Pre-workout body weight, 233.4 lbs.

Wednesday was my off day, but I'm really trying to drop to 230 lbs., so I thought I would begin with a short HIIT day on a couple of off days. I tried to run/jog on the treadmill, but with my long legs, a poor sense of balance and bad knees this just did not work well. Instead I used the elliptical machine. I went 1 minute slow and 1 minute as fast I could go method and achieved 6 sets of these for a total of 12 minutes. 

I have never done HIIT before, but I can see how this will benefit. My heart was racing by the end and I was able to recover pretty quickly.

Consumption:
Calories 2,544
Fat 79.9 grams, 30%
Carbs 130 grams, 20%
Protein 290.9 grams, 50%

I bought a big bag of chicken breasts yesterday and grilled them all up with a rosemary and garlic seasoning. These are great warm or cold!

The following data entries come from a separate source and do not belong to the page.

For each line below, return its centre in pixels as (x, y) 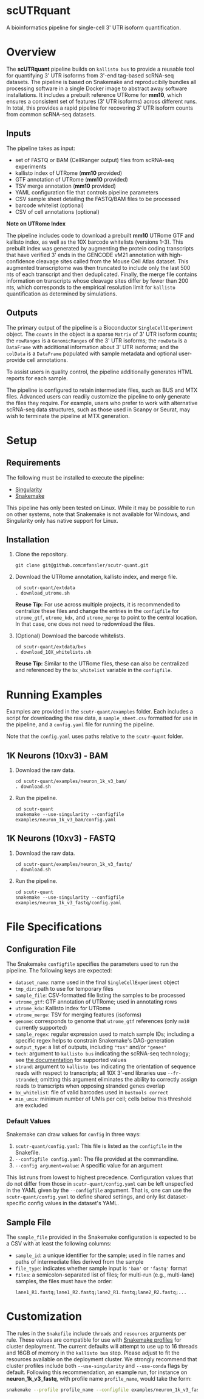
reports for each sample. (37, 378)
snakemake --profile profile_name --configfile (68, 1390)
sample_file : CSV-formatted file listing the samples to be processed (100, 995)
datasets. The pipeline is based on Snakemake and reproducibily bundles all (101, 82)
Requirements (33, 463)
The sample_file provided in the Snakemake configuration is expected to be (101, 1237)
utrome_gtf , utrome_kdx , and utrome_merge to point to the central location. (106, 618)
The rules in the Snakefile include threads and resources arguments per (97, 1333)
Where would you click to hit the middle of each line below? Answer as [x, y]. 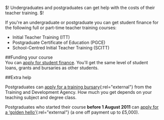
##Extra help [18, 77]
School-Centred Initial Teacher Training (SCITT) [61, 48]
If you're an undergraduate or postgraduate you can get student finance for [82, 22]
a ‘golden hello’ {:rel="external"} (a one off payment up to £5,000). [72, 112]
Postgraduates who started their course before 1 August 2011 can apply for [82, 107]
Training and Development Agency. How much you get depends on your [79, 92]
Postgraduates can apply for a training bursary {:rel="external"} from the [79, 87]
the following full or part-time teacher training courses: [61, 28]
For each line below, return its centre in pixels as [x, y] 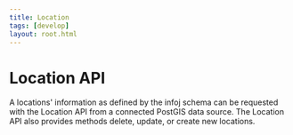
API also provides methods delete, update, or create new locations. [132, 122]
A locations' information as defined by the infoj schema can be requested [144, 102]
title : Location [39, 17]
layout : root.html [43, 34]
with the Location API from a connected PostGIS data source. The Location [147, 112]
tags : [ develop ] [39, 26]
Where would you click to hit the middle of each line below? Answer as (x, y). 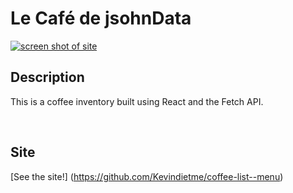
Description (47, 77)
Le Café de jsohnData (101, 18)
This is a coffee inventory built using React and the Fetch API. (137, 101)
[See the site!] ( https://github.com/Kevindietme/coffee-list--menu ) (147, 176)
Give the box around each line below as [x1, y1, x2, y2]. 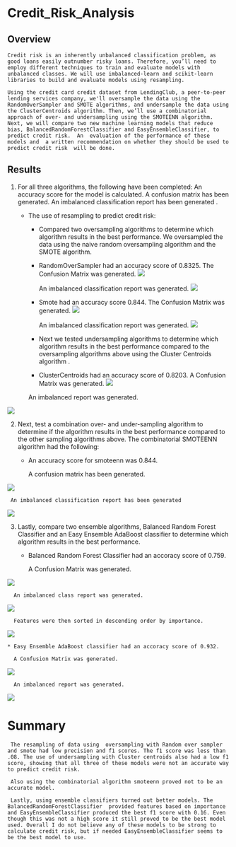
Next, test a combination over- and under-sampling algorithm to [17, 419, 203, 428]
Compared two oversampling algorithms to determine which [38, 225, 214, 233]
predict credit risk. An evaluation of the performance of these [7, 132, 211, 139]
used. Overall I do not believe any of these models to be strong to [7, 822, 217, 829]
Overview [7, 33, 52, 45]
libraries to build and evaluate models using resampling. [7, 76, 185, 83]
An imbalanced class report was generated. [13, 592, 143, 599]
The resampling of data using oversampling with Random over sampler [10, 741, 223, 748]
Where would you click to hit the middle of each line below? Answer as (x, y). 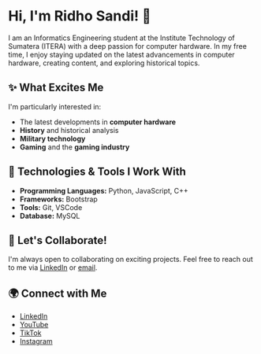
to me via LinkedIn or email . (53, 267)
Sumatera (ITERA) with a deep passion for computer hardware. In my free (127, 46)
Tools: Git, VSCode (51, 207)
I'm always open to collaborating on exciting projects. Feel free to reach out (131, 260)
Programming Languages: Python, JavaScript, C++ (104, 190)
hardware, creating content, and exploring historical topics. (104, 63)
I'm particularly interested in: (55, 106)
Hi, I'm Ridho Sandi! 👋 (80, 16)
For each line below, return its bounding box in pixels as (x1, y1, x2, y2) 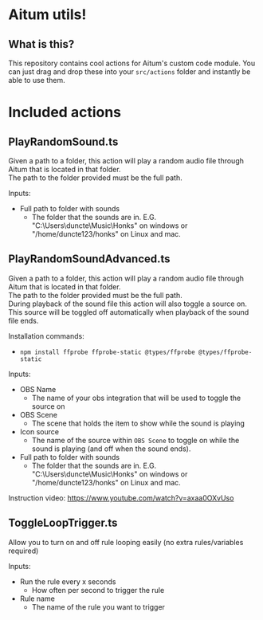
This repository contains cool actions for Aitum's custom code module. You (8, 58, 256, 68)
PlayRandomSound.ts (8, 135, 119, 148)
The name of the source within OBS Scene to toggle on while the (31, 435, 240, 445)
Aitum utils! (8, 6, 87, 24)
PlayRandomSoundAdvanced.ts (8, 253, 171, 266)
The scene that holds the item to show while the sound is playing (31, 418, 245, 428)
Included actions (8, 104, 122, 121)
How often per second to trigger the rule (31, 585, 165, 594)
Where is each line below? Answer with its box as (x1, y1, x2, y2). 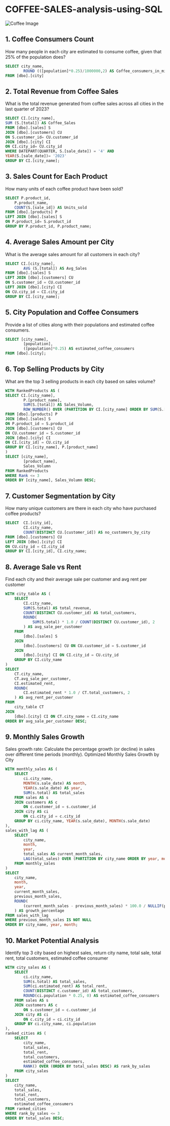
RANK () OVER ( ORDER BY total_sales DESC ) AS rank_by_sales (23, 1064, 151, 1069)
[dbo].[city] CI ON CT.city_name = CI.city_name (14, 714, 119, 719)
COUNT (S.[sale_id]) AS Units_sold (14, 205, 87, 210)
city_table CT (14, 705, 44, 710)
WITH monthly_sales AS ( (5, 767, 58, 772)
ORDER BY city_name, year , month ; (5, 922, 78, 927)
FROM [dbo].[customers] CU (5, 534, 62, 539)
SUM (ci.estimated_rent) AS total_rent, (23, 984, 108, 989)

I have legs today in my Rep Range week of P/RR/S so I'll report back tomorrow.


----------



## highpockets (May 8, 2009)

May 7th workout:

Pre-workout body weight 233 lbs.

O.K., not sure how I continue to drop weight, but it keeps on leaving. I was hungry yesterday and ate to my maintenance level. It feels like my body has reached another level, not really sure how to explain it. Maybe it's been so long since I've been down below 235 lbs. I just forget how it feels.

Had legs yesterday in my Rep Range of P/RR/S. Workout went well and my legs are getting stronger. My left knee (invaded the most times by surgeons) is a little sore today.

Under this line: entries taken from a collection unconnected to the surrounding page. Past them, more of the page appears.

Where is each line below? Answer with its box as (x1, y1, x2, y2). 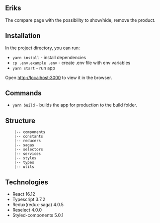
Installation (5, 32, 41, 40)
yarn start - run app (12, 65, 56, 71)
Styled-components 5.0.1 (12, 212, 64, 218)
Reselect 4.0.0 (12, 207, 42, 213)
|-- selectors (14, 147, 43, 152)
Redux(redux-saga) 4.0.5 (12, 202, 64, 208)
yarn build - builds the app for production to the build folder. (12, 102, 138, 108)
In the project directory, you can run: (5, 45, 80, 51)
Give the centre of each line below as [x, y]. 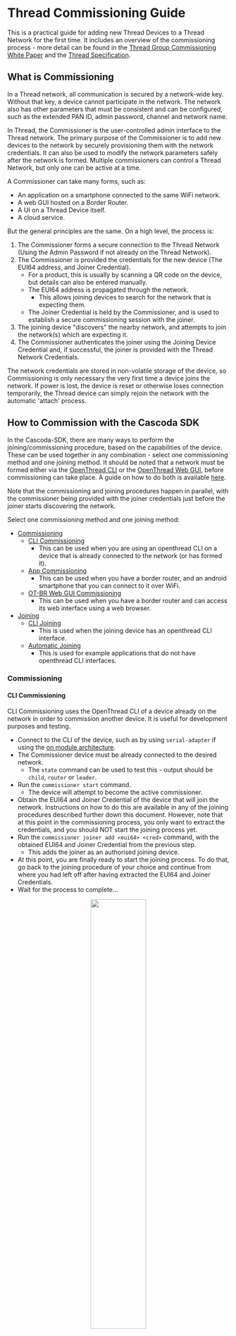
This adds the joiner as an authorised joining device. [104, 852]
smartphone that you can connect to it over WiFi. [110, 586]
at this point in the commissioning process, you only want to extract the [121, 822]
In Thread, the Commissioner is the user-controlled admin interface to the [114, 130]
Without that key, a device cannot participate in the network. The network [114, 101]
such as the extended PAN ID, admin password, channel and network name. [117, 116]
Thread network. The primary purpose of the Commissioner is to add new [114, 137]
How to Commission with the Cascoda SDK [103, 423]
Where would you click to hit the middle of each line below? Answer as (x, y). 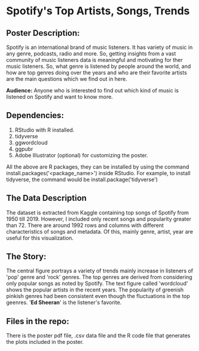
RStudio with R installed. (44, 130)
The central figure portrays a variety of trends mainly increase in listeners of (100, 271)
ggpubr (24, 149)
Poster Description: (43, 33)
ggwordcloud (31, 142)
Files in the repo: (38, 321)
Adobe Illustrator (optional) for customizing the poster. (81, 155)
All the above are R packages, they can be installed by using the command (98, 167)
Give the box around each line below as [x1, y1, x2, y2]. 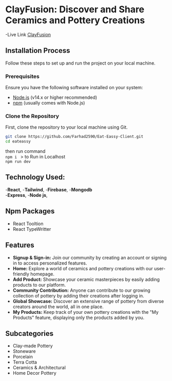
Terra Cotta [12, 359, 37, 365]
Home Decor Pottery [12, 370, 56, 376]
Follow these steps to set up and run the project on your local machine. [5, 60, 156, 66]
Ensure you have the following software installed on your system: [5, 85, 143, 91]
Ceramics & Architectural [12, 365, 66, 371]
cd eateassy [5, 139, 31, 144]
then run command [5, 148, 46, 154]
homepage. [30, 271, 55, 277]

- Leg extension...2 x 10, (LT) 130 lbs. / (A) 140 lbs. (10 lb increase)
- Squats...3 x 10, (LT) 225 lbs / (A) 245 lbs (20 lb increase)
- Single leg press...3 x 12, (LT) 208 lbs. / (A) 228 lbs. (20 lb increase)
- Seated leg curl...2 x 10, 190 lbs. (new to routine)
- Stiff Dead lift...3 x 10, (LT) 225 lbs. / (A) 245 lbs. (20 lb increase)
- Seated single leg curl...(LT) 90 lbs. / (A) 90 lbs. (same weight)

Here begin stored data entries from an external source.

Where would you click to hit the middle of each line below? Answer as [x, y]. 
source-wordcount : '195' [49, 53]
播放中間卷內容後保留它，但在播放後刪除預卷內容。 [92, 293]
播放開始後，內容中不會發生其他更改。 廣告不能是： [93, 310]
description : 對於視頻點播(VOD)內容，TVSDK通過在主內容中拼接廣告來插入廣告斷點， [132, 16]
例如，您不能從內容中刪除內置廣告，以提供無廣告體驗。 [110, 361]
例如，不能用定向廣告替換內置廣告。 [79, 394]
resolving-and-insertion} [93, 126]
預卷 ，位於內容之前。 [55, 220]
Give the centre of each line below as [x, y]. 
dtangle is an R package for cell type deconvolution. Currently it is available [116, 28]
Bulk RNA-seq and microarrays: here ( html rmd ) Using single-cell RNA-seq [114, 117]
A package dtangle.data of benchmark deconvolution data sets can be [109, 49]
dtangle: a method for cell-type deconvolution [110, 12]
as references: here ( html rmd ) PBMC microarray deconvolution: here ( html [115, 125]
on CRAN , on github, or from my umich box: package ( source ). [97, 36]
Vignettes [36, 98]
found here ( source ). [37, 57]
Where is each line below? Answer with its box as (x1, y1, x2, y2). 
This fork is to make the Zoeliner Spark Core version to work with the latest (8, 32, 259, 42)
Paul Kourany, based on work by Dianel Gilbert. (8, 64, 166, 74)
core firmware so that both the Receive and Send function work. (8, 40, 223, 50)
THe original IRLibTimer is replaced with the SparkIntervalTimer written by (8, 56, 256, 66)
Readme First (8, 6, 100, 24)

Like I said above, I was really hungry for some reason and ate a bunch of chicken breasts.

Consumption:
Calories 3,000
Fat 102.1 grams, 33%
Carbs 134.8 grams, 20%
Protein 315.2 grams, 47%

I have arms today. Talk to you tomorrow.


----------



## highpockets (May 12, 2009)

May 11th workout:

Pre-workout body weight 234.6 lbs.

This past weekend, being Mother's Day and all, I did not eat as well as I usually do. I ate enough, just too much of the things that I try to steer away from, so I wasn't surprised to see that the scales said I was a pound and a half heavier than I was on Friday. I can actually lose a pound and a half with a good crap, so like I said I am not too worried.

The one thing that does have me a little concerned is the fact that I feel like I've lost a little strength. Now I will admit that Monday's can be tough for me. Sometimes after taking the entire weekend off, I struggle for some reason the first day back in the gym. In addition to it being Monday, I started my Shock week of P/RR/S. Supersets and high repetitions, yuck! I don't mind supersets I just really don't like high reps.

Chest

- Superset...cable crossover LT 45 lbs. - A 45 lbs./incline barbell press LT 185 lbs. - A 135 lbs...2 x 10 reps each (same weight on the crossovers and 50 lbs. less on the inclines. I felt really gassed on the inclines and it was my first set. Maybe I didn't warm up enough.)
- Superset...incline flys LT 45 lbs. - A 45 lbs./dips (body weight +35 lbs.)...2 X 10 each (Same weight on both)
-Dropset....BB bench press...2 x 10, drop 8, drop 8...LT 205, 155, 135 - A 205, 155, 135 (Same weights)

Shoulders

- Superset...seated side lateral LT 25 lbs. - A 25 lbs./Arnie presses LT 40 lbs. - A 40 lbs....2 x 10 each (Same weight)
- Superset...reverse peck deck LT 140 lbs. - A 160 lbs./WG upright cable row 75 lbs - A 85 lbs...2 x 10 each (10 lb increase on both)
- Cable front raise dropset...2 x 10, drop 10, drop 10...LT 15, 10, 5 - A 15, 10, 5 (Same weight)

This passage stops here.